#### [PROBLEM]
Return every line from the one with "alcune caratteristiche fisiche" through the one with "Il parametro R", inclusive, exactly as it appears below.

Data items:
************

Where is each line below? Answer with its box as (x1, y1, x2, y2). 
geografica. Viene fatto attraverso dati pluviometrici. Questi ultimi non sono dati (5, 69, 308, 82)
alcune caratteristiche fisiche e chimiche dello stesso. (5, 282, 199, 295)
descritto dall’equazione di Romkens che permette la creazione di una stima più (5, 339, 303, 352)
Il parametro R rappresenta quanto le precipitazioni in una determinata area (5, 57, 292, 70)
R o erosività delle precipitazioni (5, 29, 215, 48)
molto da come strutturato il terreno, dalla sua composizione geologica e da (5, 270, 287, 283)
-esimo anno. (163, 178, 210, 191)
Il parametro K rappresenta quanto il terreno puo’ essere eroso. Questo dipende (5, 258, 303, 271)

************

#### [EXERCISE ANSWER]
alcune caratteristiche fisiche e chimiche dello stesso. (5, 282, 199, 295)
descritto dall’equazione di Romkens che permette la creazione di una stima più (5, 339, 303, 352)
Il parametro R rappresenta quanto le precipitazioni in una determinata area (5, 57, 292, 70)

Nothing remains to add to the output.